**** GIVEN ENTRIES ****
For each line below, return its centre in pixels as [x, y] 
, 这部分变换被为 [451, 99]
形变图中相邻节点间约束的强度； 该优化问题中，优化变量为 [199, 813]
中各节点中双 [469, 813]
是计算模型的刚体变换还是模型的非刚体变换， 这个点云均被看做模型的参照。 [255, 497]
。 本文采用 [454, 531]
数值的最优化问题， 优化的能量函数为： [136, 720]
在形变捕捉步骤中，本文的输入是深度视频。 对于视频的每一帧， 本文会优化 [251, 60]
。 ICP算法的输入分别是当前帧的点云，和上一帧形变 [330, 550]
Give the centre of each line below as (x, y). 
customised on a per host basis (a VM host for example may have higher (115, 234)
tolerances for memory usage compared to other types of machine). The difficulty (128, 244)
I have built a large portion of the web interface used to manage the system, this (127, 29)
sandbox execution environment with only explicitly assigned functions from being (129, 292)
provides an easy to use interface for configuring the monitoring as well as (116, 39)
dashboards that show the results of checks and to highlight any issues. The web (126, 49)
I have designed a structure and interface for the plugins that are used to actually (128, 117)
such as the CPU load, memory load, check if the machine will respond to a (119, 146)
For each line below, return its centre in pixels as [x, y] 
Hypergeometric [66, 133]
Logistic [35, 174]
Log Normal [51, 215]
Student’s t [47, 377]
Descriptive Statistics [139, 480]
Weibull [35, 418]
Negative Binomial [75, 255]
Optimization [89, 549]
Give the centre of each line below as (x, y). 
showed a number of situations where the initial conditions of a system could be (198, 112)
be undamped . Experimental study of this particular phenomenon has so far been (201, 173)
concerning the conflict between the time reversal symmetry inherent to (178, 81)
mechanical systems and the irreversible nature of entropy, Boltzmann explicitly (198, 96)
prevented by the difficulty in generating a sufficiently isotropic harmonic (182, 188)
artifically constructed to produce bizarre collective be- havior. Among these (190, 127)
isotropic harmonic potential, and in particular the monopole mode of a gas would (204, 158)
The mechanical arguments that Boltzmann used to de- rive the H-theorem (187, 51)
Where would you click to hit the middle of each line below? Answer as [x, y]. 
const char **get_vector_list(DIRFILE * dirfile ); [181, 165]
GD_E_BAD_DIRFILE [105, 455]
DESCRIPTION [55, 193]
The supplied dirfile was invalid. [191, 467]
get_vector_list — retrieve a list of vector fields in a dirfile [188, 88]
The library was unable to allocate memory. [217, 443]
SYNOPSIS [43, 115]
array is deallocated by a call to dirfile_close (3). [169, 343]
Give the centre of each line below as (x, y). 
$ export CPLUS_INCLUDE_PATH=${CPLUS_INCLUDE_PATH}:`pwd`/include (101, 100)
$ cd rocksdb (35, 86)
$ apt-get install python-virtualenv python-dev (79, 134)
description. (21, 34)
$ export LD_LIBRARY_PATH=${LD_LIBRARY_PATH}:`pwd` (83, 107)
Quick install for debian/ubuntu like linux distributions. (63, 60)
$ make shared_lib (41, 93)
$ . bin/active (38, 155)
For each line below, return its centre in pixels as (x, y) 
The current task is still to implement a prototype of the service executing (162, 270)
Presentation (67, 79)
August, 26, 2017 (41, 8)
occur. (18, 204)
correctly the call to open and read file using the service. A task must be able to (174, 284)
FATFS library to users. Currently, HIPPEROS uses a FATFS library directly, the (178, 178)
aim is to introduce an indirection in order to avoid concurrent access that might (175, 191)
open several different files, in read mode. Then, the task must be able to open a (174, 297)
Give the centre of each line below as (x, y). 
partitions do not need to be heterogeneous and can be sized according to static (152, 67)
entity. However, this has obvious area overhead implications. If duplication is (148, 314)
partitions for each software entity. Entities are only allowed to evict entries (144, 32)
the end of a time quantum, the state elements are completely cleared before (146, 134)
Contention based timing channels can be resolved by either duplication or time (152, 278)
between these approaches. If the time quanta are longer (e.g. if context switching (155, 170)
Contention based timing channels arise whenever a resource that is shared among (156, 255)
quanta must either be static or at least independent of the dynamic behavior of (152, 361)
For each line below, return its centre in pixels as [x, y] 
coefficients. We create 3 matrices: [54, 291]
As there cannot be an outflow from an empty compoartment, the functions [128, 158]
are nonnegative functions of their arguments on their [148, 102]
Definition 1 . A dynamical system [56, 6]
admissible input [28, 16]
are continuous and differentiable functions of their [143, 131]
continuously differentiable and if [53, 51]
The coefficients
****
**EXERCISE BRIEF:**
Write down, word for word, the lines above from the one containing "open several different" through the one containing "entity. However, this", both ends included.

**RESULT:**
open several different files, in read mode. Then, the task must be able to open a (174, 297)
Give the centre of each line below as (x, y). 
partitions do not need to be heterogeneous and can be sized according to static (152, 67)
entity. However, this has obvious area overhead implications. If duplication is (148, 314)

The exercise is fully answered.